I was just wondering if anyone had tried the Lubix Guhong edge mod on a Lingyun?

http://www.youtube.com/watch?v=f9t7RPDSdeM

Though the edges are a bit different the 4 raised ridges still exist on the Lingyun. Didn't want to create an expensive mistake if others had some experience of this


----------



## gundamslicer (Feb 11, 2011)

Im guessing the mOd would make the cube pop more because you have to tighten the guhong after


----------



## DavidWoner (Feb 11, 2011)

I asked pixel about it a few months ago and he basically said it wouldn't work because the lingyun edges are too different.


----------



## Selkie (Feb 11, 2011)

Ah thanks for the replies guys.

* puts craft knife back in its box *


----------



## nat4sail (Feb 19, 2011)

i just finished it, made it smoother, havnt noticed any new pops either ^__^


----------



## Selkie (Feb 19, 2011)

nat4sail said:


> i just finished it, made it smoother, havnt noticed any new pops either ^__^



I may be tempted to try this on my white Lingyun. I don't want to risk my black one!

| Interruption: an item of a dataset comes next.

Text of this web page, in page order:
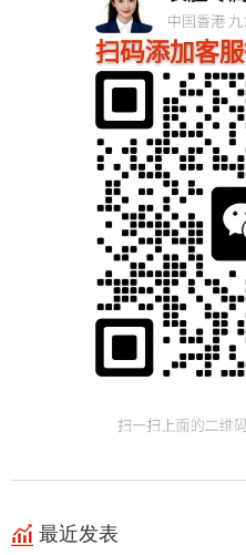
最近发表

Out of interest, are you using standard core and springs?


----------



## EnterPseudonym (Feb 19, 2011)

my lingyun mod


----------



## nat4sail (Feb 20, 2011)

Selkie said:


> I may be tempted to try this on my white Lingyun. I don't want to risk my black one!
> 
> Out of interest, are you using standard core and springs?


 
im using an AV core, C4U springs, and have already done a V Cube 5 mod and removed washers aswell as enterpseudonym's mod of the centers


----------



## EnterPseudonym (Feb 20, 2011)

nat4sail said:


> im using an AV core, C4U springs, and have already done a V Cube 5 mod and removed washers aswell as enterpseudonym's mod of the centers


 how do you like your results?


----------



## nat4sail (Feb 20, 2011)

i liked it, the 48 point edge mod helped make it alot smoother. removal of washers also helped remove pops, not sure how much the center thing helped, but i did it ^__^
the c4u spring tip was really good too


----------